PROBLEM DESCRIPTION: Beginning with the line that holds "classmates. (65, 346)" and ending with the last line below, repeat each line exactly, leaving any pictures out.
[ENTRIES PROVIDED Boundary: Start]
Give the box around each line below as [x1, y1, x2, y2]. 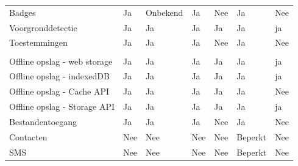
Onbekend [145, 5, 183, 18]
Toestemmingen [9, 36, 68, 49]
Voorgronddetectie [9, 21, 77, 34]
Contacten [9, 130, 48, 143]
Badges [9, 5, 36, 18]
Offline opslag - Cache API [9, 85, 109, 98]
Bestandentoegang [9, 115, 77, 128]
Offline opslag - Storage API [9, 100, 115, 113]
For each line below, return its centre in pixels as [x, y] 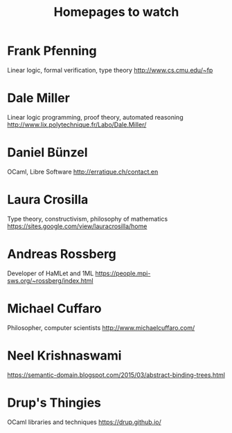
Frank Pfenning [52, 51]
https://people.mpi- [123, 273]
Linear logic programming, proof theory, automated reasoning [95, 117]
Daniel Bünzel [47, 153]
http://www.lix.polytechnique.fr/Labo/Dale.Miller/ [77, 125]
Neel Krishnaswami [64, 355]
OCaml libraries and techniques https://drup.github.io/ [84, 422]
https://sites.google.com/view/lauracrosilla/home [77, 226]
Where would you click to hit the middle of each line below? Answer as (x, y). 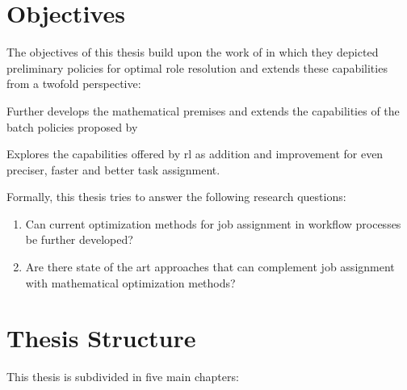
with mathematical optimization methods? (130, 282)
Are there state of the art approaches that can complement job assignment (210, 267)
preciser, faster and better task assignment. (113, 169)
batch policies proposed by (72, 126)
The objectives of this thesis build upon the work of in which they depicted (193, 52)
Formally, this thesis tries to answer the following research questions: (176, 197)
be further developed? (79, 239)
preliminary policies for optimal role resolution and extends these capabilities (197, 67)
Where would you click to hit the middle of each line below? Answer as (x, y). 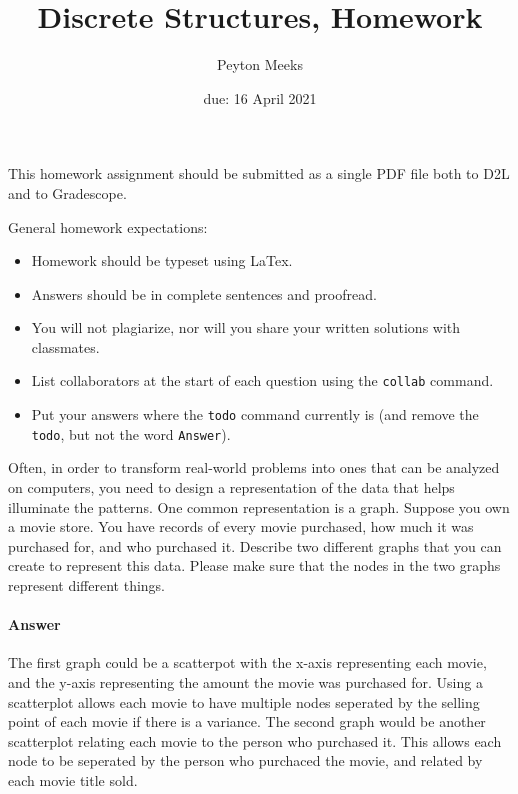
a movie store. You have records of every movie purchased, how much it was (241, 526)
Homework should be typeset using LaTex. (162, 260)
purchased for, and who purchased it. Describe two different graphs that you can (255, 545)
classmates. (65, 346)
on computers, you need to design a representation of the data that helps (231, 487)
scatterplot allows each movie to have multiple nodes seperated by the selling (244, 701)
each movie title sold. (73, 779)
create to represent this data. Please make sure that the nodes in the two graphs (254, 565)
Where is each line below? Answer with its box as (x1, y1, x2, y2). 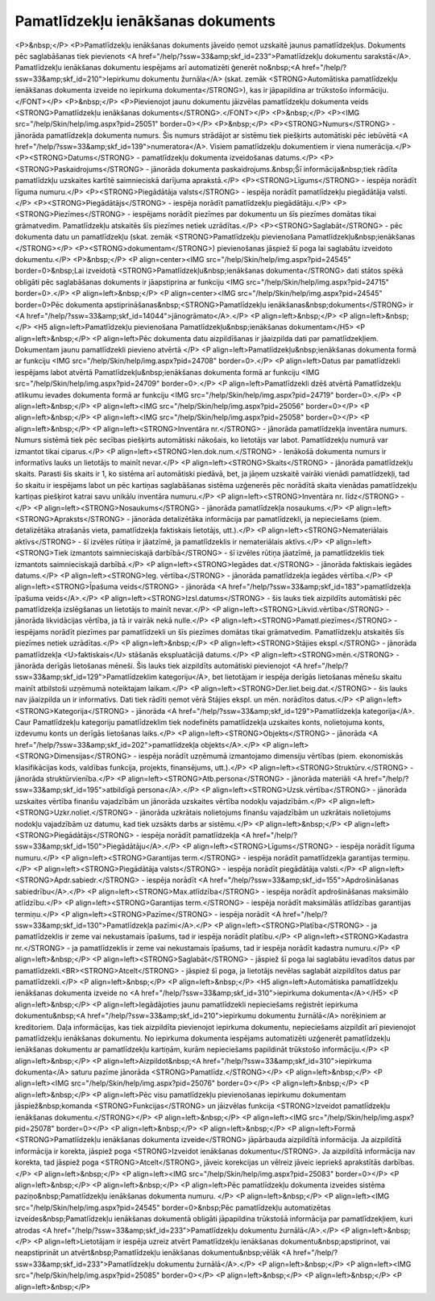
[ENTRIES PROVIDED Boundary: End]
EXERCISE RESPONSE:
classmates. (65, 346)
on computers, you need to design a representation of the data that helps (231, 487)
scatterplot allows each movie to have multiple nodes seperated by the selling (244, 701)
each movie title sold. (73, 779)
create to represent this data. Please make sure that the nodes in the two graphs (254, 565)
Where is each line below? Answer with its box as (x1, y1, x2, y2). 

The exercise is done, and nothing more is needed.